ACTION ITEM
Take the entries that follow and return exactly the lines from the one holding "Web page text" through the one holding "Text of this", both included. Nothing else is needed.

::::::

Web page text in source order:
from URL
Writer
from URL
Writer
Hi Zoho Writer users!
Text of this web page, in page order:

::::::

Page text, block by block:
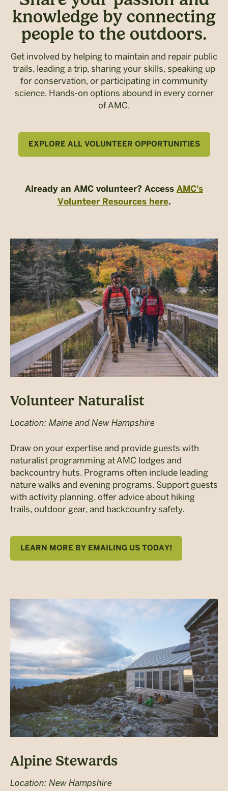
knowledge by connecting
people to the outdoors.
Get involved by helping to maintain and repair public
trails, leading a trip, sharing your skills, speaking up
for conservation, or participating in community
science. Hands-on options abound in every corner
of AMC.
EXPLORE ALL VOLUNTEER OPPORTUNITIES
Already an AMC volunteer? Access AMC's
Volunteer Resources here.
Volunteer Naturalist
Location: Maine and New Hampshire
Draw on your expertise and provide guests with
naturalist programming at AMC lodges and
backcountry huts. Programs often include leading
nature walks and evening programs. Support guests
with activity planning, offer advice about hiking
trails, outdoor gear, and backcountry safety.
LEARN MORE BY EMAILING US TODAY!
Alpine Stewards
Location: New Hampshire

::::::

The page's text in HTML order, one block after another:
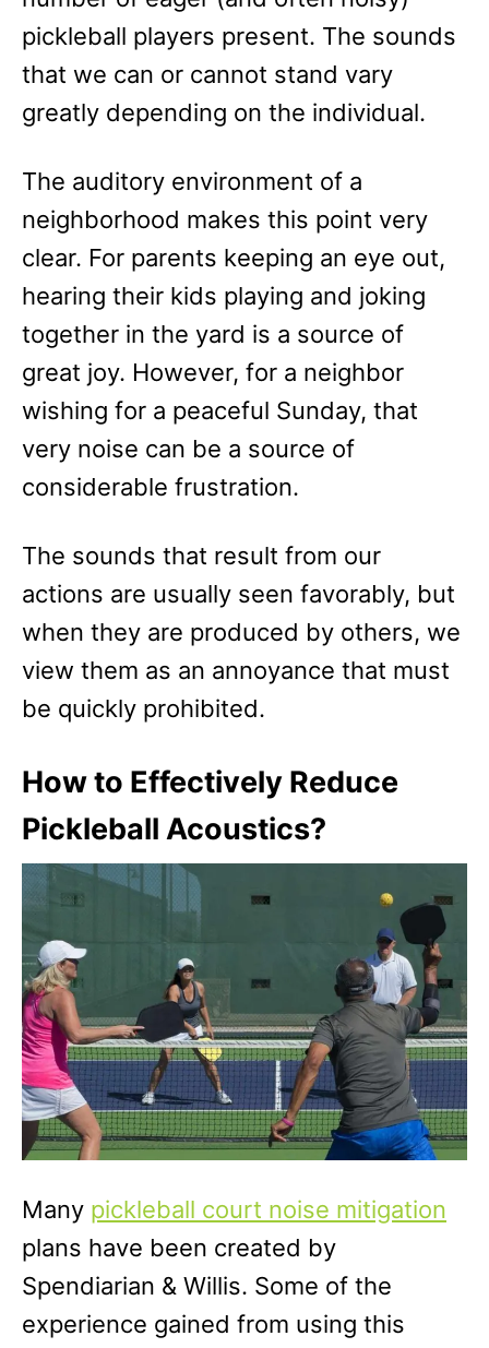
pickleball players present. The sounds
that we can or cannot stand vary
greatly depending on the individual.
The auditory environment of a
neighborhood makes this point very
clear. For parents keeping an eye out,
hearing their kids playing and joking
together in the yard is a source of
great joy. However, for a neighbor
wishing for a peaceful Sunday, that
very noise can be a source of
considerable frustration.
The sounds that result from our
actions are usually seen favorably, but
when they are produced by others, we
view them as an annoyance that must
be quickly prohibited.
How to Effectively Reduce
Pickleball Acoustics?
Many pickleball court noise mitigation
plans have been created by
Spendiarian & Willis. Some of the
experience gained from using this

::::::

TASK RESULT
Web page text in source order:
from URL
Writer
from URL
Writer
Hi Zoho Writer users!
Text of this web page, in page order:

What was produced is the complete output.